* _PROBLEM STATEMENT_:
The line containing "The page's text" and every line after it to the end of the records: set those down exactly, without any pictures.
--------------------
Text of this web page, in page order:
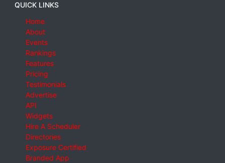
QUICK LINKS
Home
About
Events
Rankings
Features
Pricing
Testimonials
Advertise
API
Widgets
Hire A Scheduler
Directories
Exposure Certified
Branded App
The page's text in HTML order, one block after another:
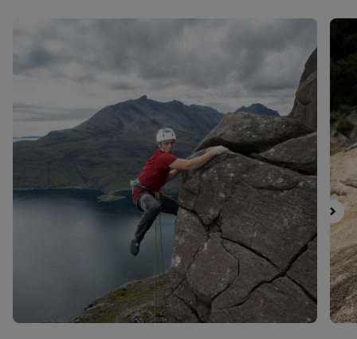
Filter by
Fit
Filter by
Color
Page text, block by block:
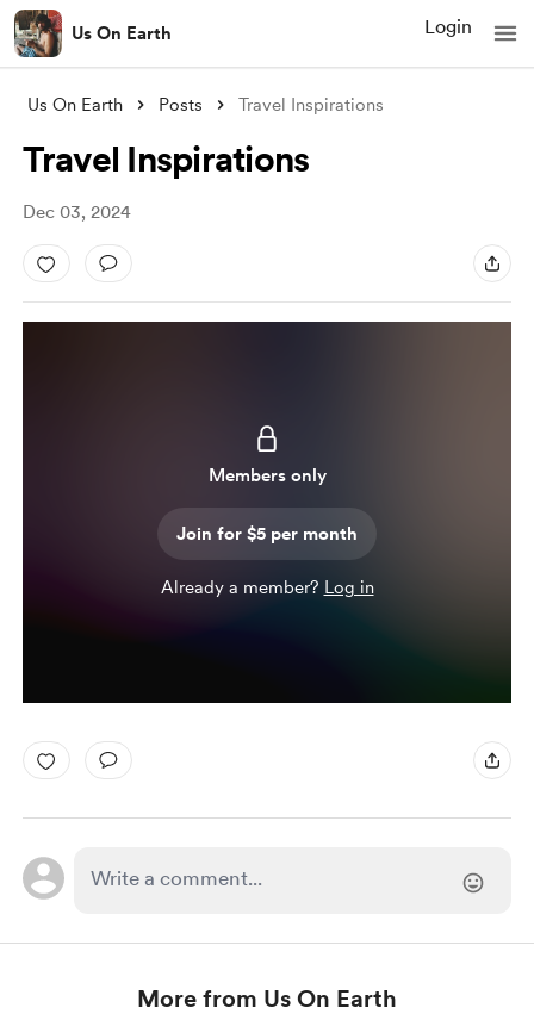
Us On Earth Login
Us On Earth Posts Travel Inspirations
Travel Inspirations
Dec 03, 2024
Members only
Join for $5 per month
Already a member? Log in
More from Us On Earth
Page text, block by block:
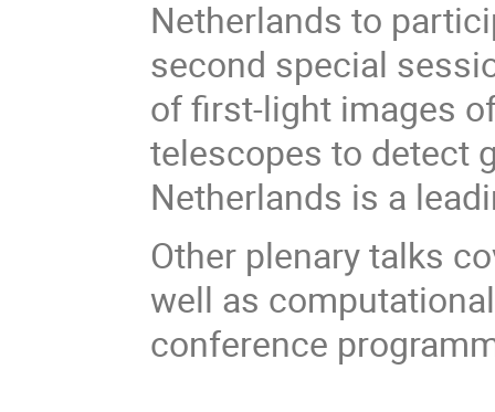
Netherlands to
second special
of first-light images
telescopes to detect
Netherlands is a
Other plenary talks
well as
conference
--------------------
* _ANSWER SECTION_:
The page's text in HTML order, one block after another:
Filter by
Fit
Filter by
Color
Page text, block by block:
Us On Earth Login
Us On Earth Posts Travel Inspirations
Travel Inspirations
Dec 03, 2024
Members only
Join for $5 per month
Already a member? Log in
More from Us On Earth
Page text, block by block:
Netherlands to
second special
of first-light images
telescopes to detect
Netherlands is a
Other plenary talks
well as
conference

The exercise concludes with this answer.